=== Begin Enclosure ===

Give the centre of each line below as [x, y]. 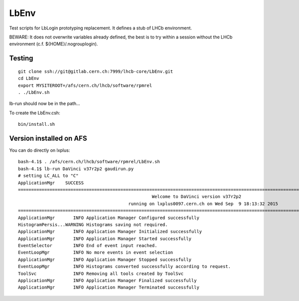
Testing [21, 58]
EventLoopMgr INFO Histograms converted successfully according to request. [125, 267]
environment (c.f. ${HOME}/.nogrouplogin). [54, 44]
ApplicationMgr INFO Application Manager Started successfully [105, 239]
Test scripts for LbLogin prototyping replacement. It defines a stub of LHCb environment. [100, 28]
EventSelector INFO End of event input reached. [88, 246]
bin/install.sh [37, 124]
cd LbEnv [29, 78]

=== End Enclosure ===
=== Begin Enclosure ===

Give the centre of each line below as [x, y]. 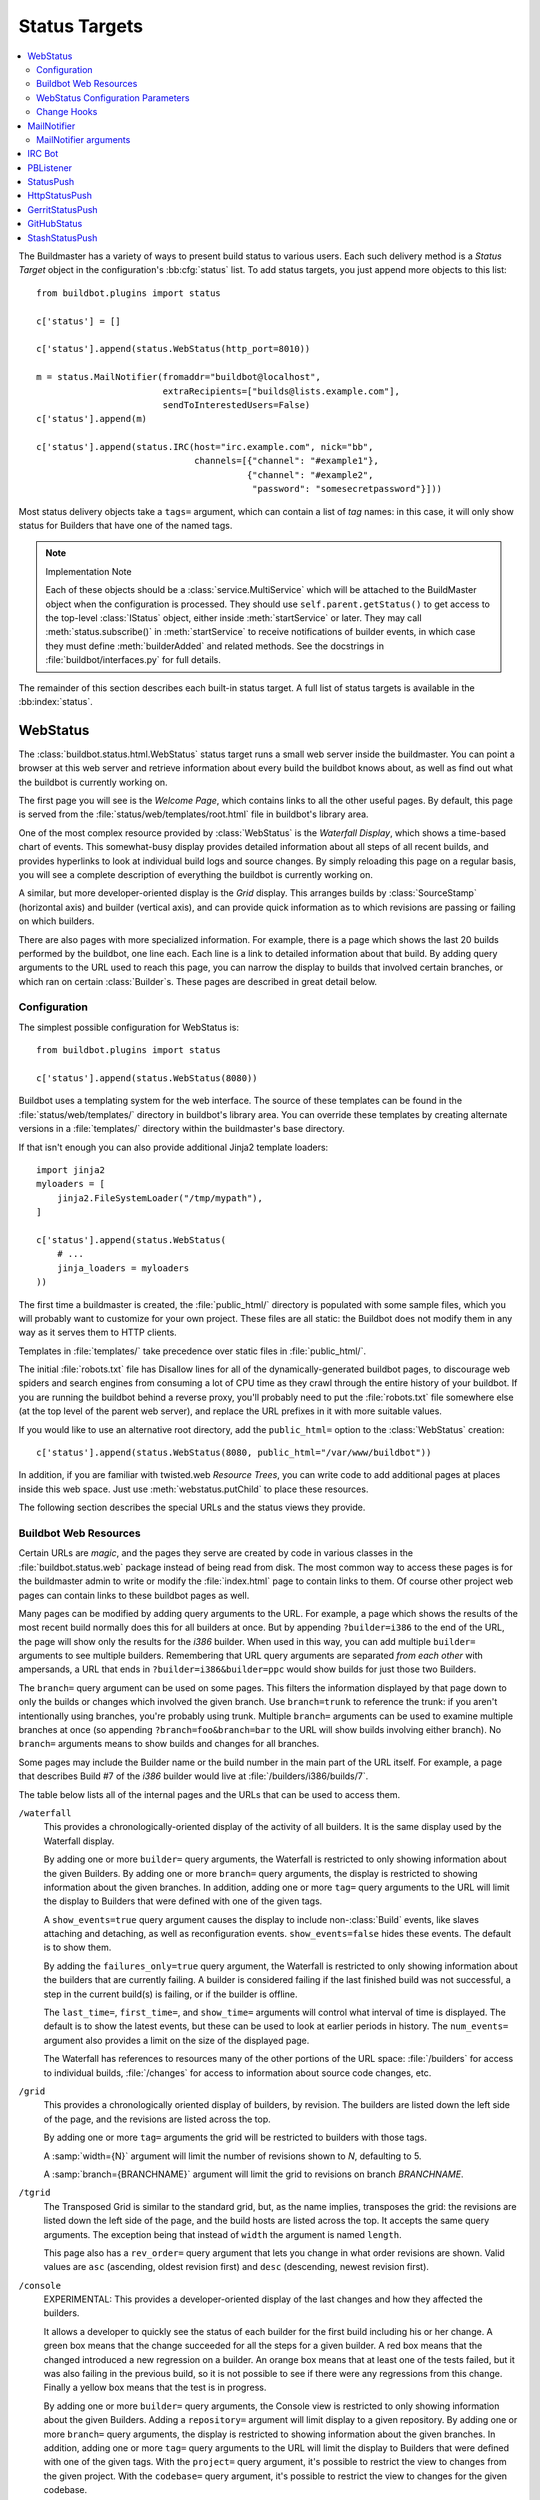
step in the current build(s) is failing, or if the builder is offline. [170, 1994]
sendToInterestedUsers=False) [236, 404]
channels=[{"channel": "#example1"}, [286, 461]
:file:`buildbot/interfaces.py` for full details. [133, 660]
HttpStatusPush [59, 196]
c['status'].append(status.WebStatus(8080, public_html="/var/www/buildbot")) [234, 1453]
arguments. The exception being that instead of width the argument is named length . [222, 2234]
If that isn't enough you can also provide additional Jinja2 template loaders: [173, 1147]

=== End Enclosure ===

**What the exercise asks:** Wherever a line in the entries above holds "environment", copy that line.

**Answer to the problem:**
environment (c.f. ${HOME}/.nogrouplogin). [54, 44]
Test scripts for LbLogin prototyping replacement. It defines a stub of LHCb environment. [100, 28]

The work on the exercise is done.